Hell of a day yesterday.  I lost focus already.  I put someone else in front of my wife.  I meant well thinking that some explanation to the other woman might get her to understand I have made my choice and want to be left alone to try and fix what I have done.  I stood on the phone, infront of my wife and told the other woman that it was over, my wife was right infront of me and that she knows everything. I told her I would never talk to her again and hung up. But, hours later the texts began. My wife read them with me. I was shaking. I texted goodbye then blocked the number. I felt that to be communicating with her will only serve to worsen my wife’s pain.  More than that, it serves to put doubts in her head who I are thinking about.  There is no doubt.  My every thought, my every move is a desire to send a message that I can change, I want to change.   But how do I make her understand.  I cannot. I fear I am smothering her, I fear I am not attentive enough.  I am driving myself crazy and it is likely not even half the anguish I have caused her.

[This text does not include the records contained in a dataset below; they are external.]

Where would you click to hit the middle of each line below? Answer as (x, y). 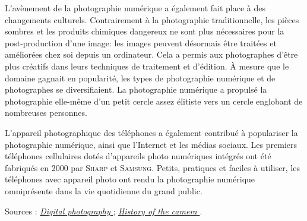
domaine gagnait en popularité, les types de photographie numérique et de (140, 78)
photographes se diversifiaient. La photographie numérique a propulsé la (136, 89)
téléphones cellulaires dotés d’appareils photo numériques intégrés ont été (138, 156)
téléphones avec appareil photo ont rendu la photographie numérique (130, 179)
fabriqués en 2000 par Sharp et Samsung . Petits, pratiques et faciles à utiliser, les (153, 167)
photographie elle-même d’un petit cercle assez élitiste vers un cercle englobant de (154, 101)
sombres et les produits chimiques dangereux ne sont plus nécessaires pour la (145, 31)
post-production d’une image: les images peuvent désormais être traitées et (141, 42)

Remember this feeling.  Tight chest, tense all over, heart racing, flush all over.  My stomach is in knots.  My back hurts and my neck is sore.  Tension and fear is causing this.  This is what I feel at night, when it is quiet and it is just the two of us.  No kids, just me and her and this gigantic empty space which has filled in between us.  Put there by me.  You selfish prick.  Work at it, be patient and understand.  I feel this when she looks at me with that anguish in her eyes.  Will it ever go away?   Will she be able to forgive me or will every sight of me, every word out of my mouth be a dagger to her?  Only time….so much time….wasted time….only time will tell.  My one hope is this will end in me being stronger.  That through this pain I will become someone she will love again.  That is the prize, her love.  I need nothing else from life, not money, not things, not anything.  To win her heart back is the only prize worth having.  Why did it have to come to this for me to understand it?  This is bitter sweet especially when I understand how I got here.  To realize now, what I have and how deeply I want to keep it.

INSTEAD OF AVOIDING THE ACTIVITY, CHANGE IT SO IT FITS YOU.

I use to avoid things, walking the dog because I was lazy, ice skating because my skates hurt.  But now what I wouldn’t give for just one more change to walk with her, to skate with my kids.  To go back and make different choices.  To honor my wife.